On November 10, 2015, the Justice Department announced the indictment of four men for a “hacking,” securities fraud, and other crimes. In announcing the indictments, Manhattan U.S. Attorney Preet Bharara said, “The charged crimes showcase a brave new world of hacking for profit. It is no longer hacking merely for a quick payout, but hacking to support a diversified criminal conglomerate. This was hacking as a business model.”
The indictment alleges that the conspirators used servers in Egypt, the Czech Republic, South Africa, Brazil and other countries as a launchpad to attack some of the largest financial firms based in the U.S. The indictment alleges that the defendants “hacked” networks, stole customer data about tens of millions of people and used the stolen data to run a massive stock manipulation scheme. But making millions of dollars from stock fraud wasn’t enough — so, it is alleged, they also ran other criminal businesses including Internet gambling, malware distribution, bogus online products businesses, and an illegal Bitcoin exchange.

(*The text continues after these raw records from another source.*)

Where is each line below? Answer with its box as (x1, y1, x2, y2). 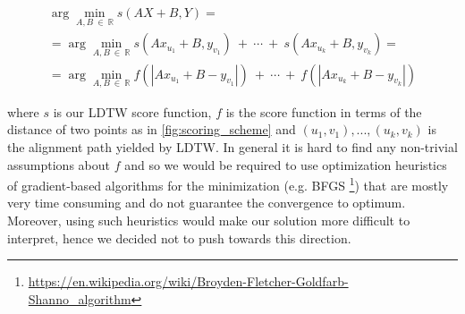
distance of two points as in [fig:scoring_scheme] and (7, 120, 296, 139)
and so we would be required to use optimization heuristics (124, 155, 447, 174)
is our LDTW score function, (53, 102, 212, 121)
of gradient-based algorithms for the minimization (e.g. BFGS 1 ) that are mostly (7, 174, 449, 194)
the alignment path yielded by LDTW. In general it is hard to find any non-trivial (7, 137, 458, 156)
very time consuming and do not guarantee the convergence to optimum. (7, 193, 406, 212)
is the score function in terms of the (225, 102, 422, 121)
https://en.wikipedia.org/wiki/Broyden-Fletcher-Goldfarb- (28, 272, 349, 291)
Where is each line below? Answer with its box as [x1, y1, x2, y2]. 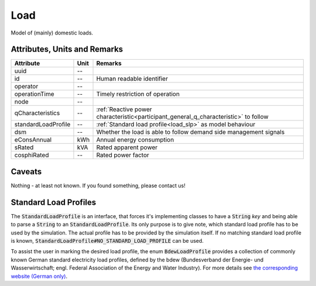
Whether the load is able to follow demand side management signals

One of the challenges faced by criminals running long-term criminal enterprises is that the good guys have tools to find criminals. One of these tools is intelligence. Realizing that the good guys use credit cards to run transactions to find fraudulent vendors, paragraph 34 of the indictment details how these criminals “hacked” into an intelligence vendor and used this access to determine the credit cards used in the intelligence investigations. By knowing which credit cards were used by investigators, the bad guys simply blacklisted these credit cards to deprive investigators of the evidence they needed. The Justice Department posted the indictment.

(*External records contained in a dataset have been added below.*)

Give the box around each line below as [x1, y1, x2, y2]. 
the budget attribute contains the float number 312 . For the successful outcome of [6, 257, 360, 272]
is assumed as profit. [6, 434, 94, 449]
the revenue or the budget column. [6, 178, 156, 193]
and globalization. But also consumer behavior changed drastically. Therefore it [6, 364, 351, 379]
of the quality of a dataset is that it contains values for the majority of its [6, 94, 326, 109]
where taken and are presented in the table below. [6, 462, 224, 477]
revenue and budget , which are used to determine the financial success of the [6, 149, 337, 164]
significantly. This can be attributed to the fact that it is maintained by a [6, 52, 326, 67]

Good guys have their forensic big data tools. Bad guys counter this using anti-forensics in which the bad guys manipulate the data that feeds these forensic tools. In this indictment, the bad guys shut off the data. In the Neiman Marcus breach the bad guys intentionally triggered alarms that looked like normal event traffic, correctly anticipating that the defenders would treat their alarms as normal events — hiding in plain sight. This is merely the cyber-equivalent of stolen licence plates, blending into the crowd, ski-masks, and fake ID’s. Knowing what data is used by investigators, bad guys manipulate that data to evade detection.